When the boys were not in attendance, Taki was often left to Suguri, who saw to it that he understood his duty to his land and people. If Suguri scanted on open affection, it was only because he, the son of minor nobility who owed the Reizen line all they had to give, could not presume so high. Taki-sama was a solemn, careful child who never seemed to feel the lack.
He never caused them trouble, save once that Suguri heard about only second-hand. Hasebe alone went with Taki to the imperial coronation. On Taki-sama's other short visits to the palace, he had been watched by his mother's people, taken out of their hands entirely by rank and protocol. But on this occasion, he needed his regent beside him to offer their obeisance to their new emperor. From any other boy, the incident might not have merited even a mention, or any memory at all.
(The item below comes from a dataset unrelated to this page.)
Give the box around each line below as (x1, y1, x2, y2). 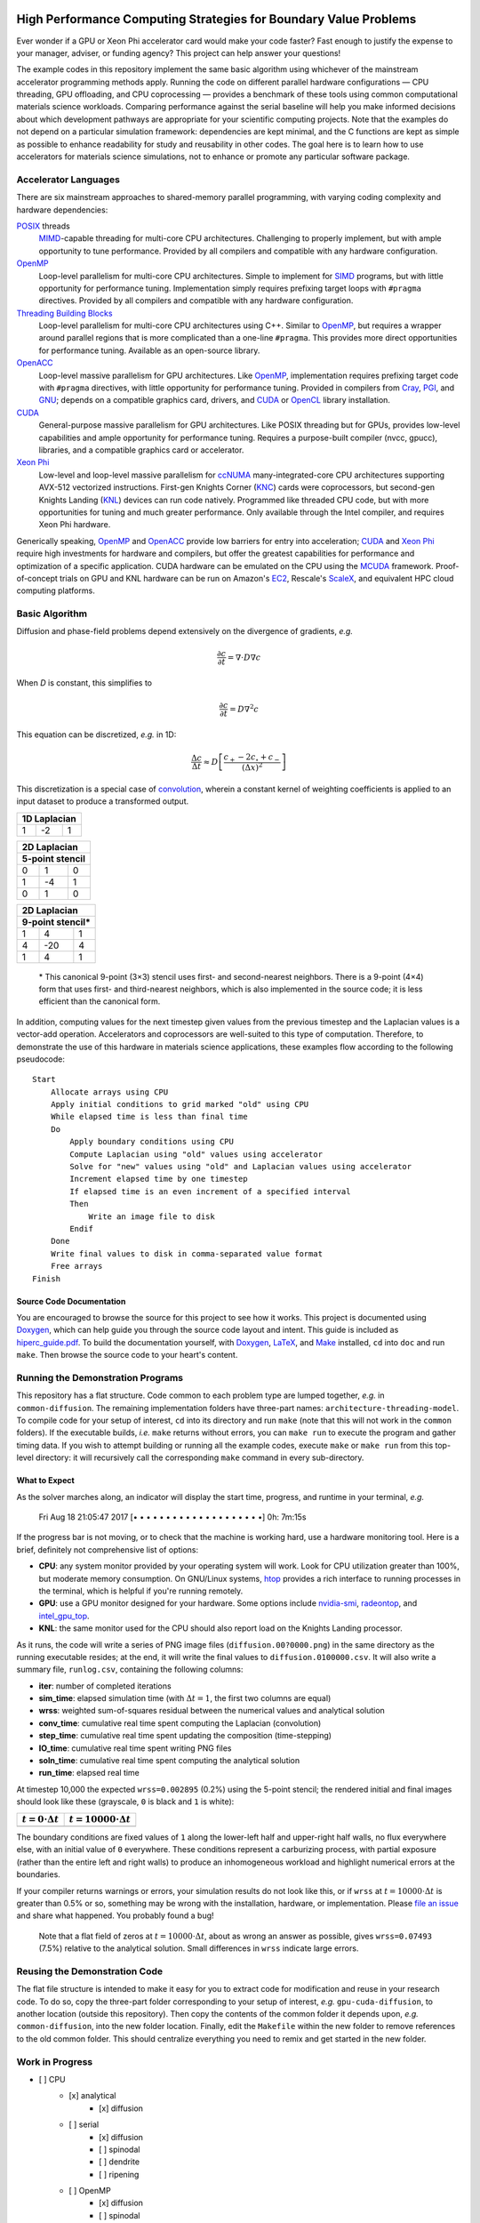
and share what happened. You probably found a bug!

But Suguri had expected to hear only of the the careful correctness of his vows of loyalty to his uncle, and of his solemn grace in his ceremonial dance, which he had watched Taki-sama practice so diligently. Discovering that instead he had thrown everyone into panic and disarray by vanishing only minutes before he was to perform was as astonishing as if a river had turned and begun to run upstream. That he returned in time and danced as flawlessly as expected was reassuring, but Suguri watched him more closely for a time, searching for signs of growing fecklessness. None presented themselves, and Taki-sama instead continued to grow into a man he was proud to call his lord.
Uemura tells them that Taki-sama's knight has entered the country before, as a guest for the Emperor's coronation. Suguri remembers Taki's one other strange, willful start and wonders at the coincidence, but tells himself it cannot possibly be anything more.